From Metrics to Revenue
Tracking everything in this guide at once is a trap. Narrow down to five to seven outcome metrics at the executive level, push activity metrics to operational dashboards, and tie every primary KPI to a named owner and a triggered action. A metric without those is reporting theater.
The harder constraint is the data underneath. The customers cited throughout this guide didn't lift win rates from 32% to 46% or compress sales cycles by 32 days through better dashboards. They did it by feeding their existing metrics with sharper inputs, including verified contacts, real-time buying signals, and accurate account coverage. That's what ZoomInfo's GTM Intelligence Platform is built to deliver.
See how ZoomInfo powers signal-driven GTM.
Frequently asked questions
What's the difference between GTM metrics and sales metrics?
Sales metrics measure what the sales team does. GTM metrics measure the entire commercial motion, including the handoffs between marketing, sales, and customer success.
How do you measure signal velocity without buying a new tool?

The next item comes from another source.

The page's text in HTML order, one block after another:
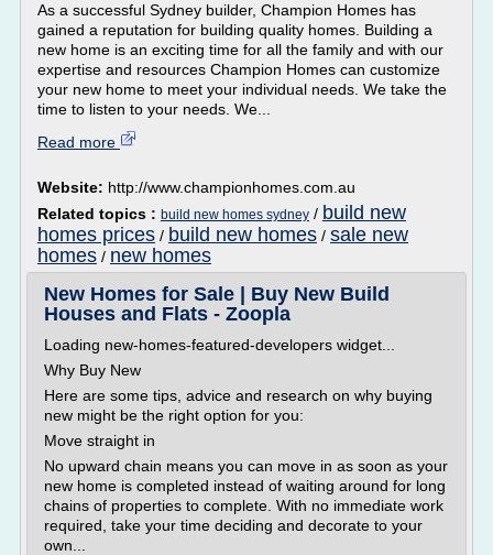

Track high-intent events per account per defined window in a spreadsheet against a target watchlist, using publicly available signals like job changes, funding announcements, and news mentions. Dedicated platforms become necessary once coverage and freshness limits start dragging on the program.
What's the most important GTM metric?
There isn't one. NRR, win rate, and pipeline coverage are usually the highest-leverage. Stage decides the rest, with early-stage weighting pipeline and conversion, growth-stage weighting efficiency and velocity, and mature companies weighting retention and expansion.
How is AI changing GTM measurement?
Activity is cheap to scale now, so activity metrics no longer signal progress. Outcome metrics and buying signals do, and AI makes it possible to track signals at a scale that wasn't feasible before.
How often should GTM metrics be reviewed?
Primary KPIs weekly, with deeper monthly reviews. Signal-based metrics continuously, since they trigger action rather than report on it.